Is Sound Exposure Level a Convenient Metric to Characterize Fatiguing Sounds? A Study in Beluga Whales.

Both the level and duration of fatiguing sounds influence temporary threshold shifts (TTSs) in odontocetes. These two parameters were combined into a sound exposure level (SEL). In the beluga whale Delphinapterus leucas, TTSs were investigated at various sound pressure level (SPL)-to-duration ratios at a specific SEL. At low SPL-to-duration ratios, the dependence was positive: shorter high-level sounds produced greater TTSs than long low-level sounds of the same SEL. At high SPL-to-duration ratios, the dependence was negative: long low-level sounds produced greater TTSs than short high-level sounds of the same SEL. Thus, the validity of SEL as a metric for fatiguing sound efficiency is limited.

Auditory Effects of Multiple Impulses from a Seismic Air Gun on Bottlenose Dolphins (Tursiops truncatus).

Auditory thresholds were measured in three bottlenose dolphins before and after exposure to ten impulses from a seismic air gun. Thresholds were measured using behavioral and electrophysiological methods to determine the amount of temporary threshold shift induced. The results suggest that the potential for seismic surveys using air guns to cause auditory effects on dolphins may be lower than previously predicted; however, two of the three dolphins exhibited "anticipatory" behavioral changes at the highest exposure condition that suggested they were attempting to mitigate the effects of the exposures.

Relationship Between Hair Cell Loss and Hearing Loss in Fishes.

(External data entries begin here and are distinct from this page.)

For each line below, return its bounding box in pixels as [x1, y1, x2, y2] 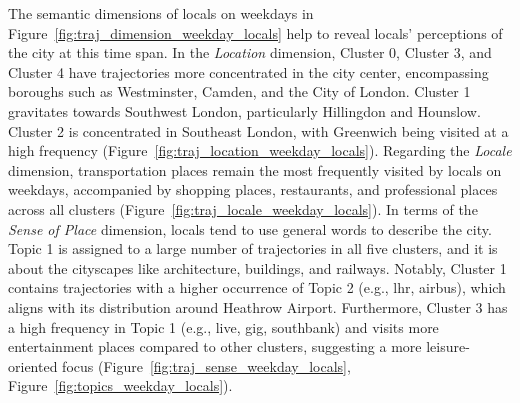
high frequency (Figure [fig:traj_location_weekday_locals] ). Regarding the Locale [8, 140, 512, 161]
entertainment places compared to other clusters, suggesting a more [8, 336, 422, 357]
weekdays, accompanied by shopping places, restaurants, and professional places [8, 179, 498, 200]
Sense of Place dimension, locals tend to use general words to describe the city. [8, 218, 492, 239]
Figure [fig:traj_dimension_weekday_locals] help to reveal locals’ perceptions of [8, 22, 503, 43]
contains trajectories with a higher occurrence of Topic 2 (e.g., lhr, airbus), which [8, 277, 506, 298]
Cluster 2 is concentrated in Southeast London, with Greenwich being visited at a [8, 120, 509, 141]
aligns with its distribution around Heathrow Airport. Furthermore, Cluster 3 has [8, 296, 508, 317]
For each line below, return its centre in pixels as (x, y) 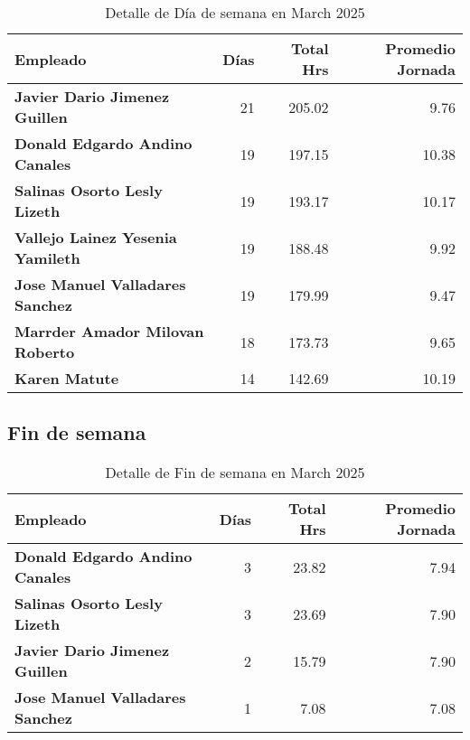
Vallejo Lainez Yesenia (96, 237)
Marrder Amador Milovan (109, 331)
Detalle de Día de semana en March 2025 (235, 12)
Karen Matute (67, 378)
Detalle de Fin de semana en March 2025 (235, 473)
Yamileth (47, 258)
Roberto (45, 352)
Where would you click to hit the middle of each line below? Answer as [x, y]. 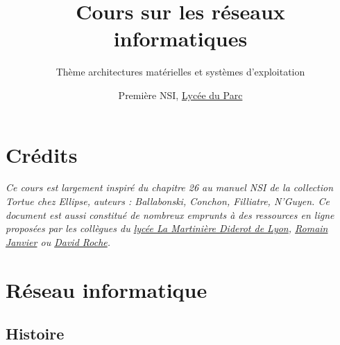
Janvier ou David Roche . [58, 241]
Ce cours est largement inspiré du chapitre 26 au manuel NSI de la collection [170, 187]
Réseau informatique [107, 289]
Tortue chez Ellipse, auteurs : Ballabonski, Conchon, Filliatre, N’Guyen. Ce [168, 201]
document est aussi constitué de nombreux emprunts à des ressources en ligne [170, 214]
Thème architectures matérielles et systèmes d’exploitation [180, 72]
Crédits [42, 154]
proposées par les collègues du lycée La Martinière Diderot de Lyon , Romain [167, 228]
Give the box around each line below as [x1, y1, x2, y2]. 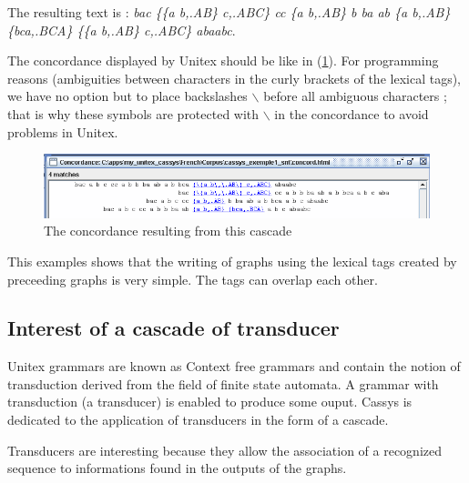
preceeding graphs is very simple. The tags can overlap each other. [7, 269, 378, 288]
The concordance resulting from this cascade [44, 221, 292, 240]
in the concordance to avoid [274, 104, 429, 123]
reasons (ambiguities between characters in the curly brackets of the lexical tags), [7, 68, 461, 87]
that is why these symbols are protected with [7, 104, 260, 123]
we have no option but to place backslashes [7, 86, 248, 106]
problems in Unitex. [7, 122, 118, 141]
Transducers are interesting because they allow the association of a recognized [7, 440, 443, 459]
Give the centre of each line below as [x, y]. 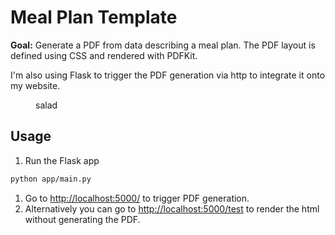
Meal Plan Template [94, 17]
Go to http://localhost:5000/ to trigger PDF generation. [137, 198]
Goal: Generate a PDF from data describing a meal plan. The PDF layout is [163, 45]
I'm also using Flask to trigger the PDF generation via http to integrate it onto [168, 75]
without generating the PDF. [82, 219]
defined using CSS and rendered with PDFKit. [104, 55]
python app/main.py [51, 179]
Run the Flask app [62, 160]
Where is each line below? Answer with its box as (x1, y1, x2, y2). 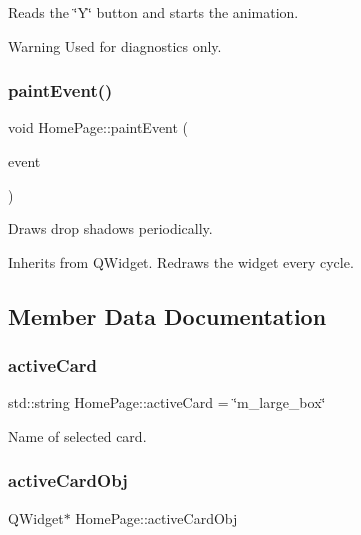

Exposure to intense sound or ototoxic chemicals can damage the auditory hair cells of vertebrates, resulting in hearing loss. Although the relationship between such hair cell damage and auditory function is fairly established for terrestrial vertebrates, there are limited data available to understand this relationship in fishes. Although investigators have measured either the morphological damage of the inner ear or the functional deficits in the hearing of fishes, very few have directly measured both in an attempt to find a relationship between the two. Those studies that have examined both auditory hair cell damage in the inner ear and the resulting hearing loss in fishes are reviewed here. In general, there is a significant linear relationship between the number of hair cells lost and the severity of hearing threshold shifts, although this varies between species and different hair cell-damaging stimuli. After trauma to the fish ear, auditory hair cells are able to regenerate to control level densities. With this regeneration also comes a restoration of hearing. Thus there is also a significant relationship between hair cell recovery and hearing recovery in fishes.

Assessment of Marine Mammal Impact Zones for Use of Military Sonar in the Baltic Sea.

Military sonars are known to have caused cetaceans to strand. Navies in shallow seas use different frequencies and sonar pulses, commonly frequencies between 25 and 100 kHz, compared with most studied NATO sonar systems that have been evaluated for their environmental impact. These frequencies match the frequencies of best hearing in the harbor porpoises and seals resident in the Baltic Sea. This study uses published temporary and permanent threshold shifts, measured behavioral response thresholds, technical specifications of a sonar system, and environmental parameters affecting sound propagation common for the Baltic Sea to estimate the impact zones for harbor porpoises and seals.

Noise Exposure Criteria for Harbor Porpoises.

Despite a major research effort, no generally accepted exposure limits are available for harbor porpoises. Recent studies of the temporary threshold shift (TTS) in porpoises indicate that the sound exposure levels (SELs) required to induce low levels of TTS depend on stimulus frequency and roughly parallel the shape of the audiogram. A number of studies on behavioral avoidance reactions (negative phonotaxis) to pingers, seal scarers, and pile driving show a similar dependence on stimulus frequency. Both TTS and behavioral data suggest that weighting sound pressure levels with a filter function resembling the inverted audiogram would be appropriate.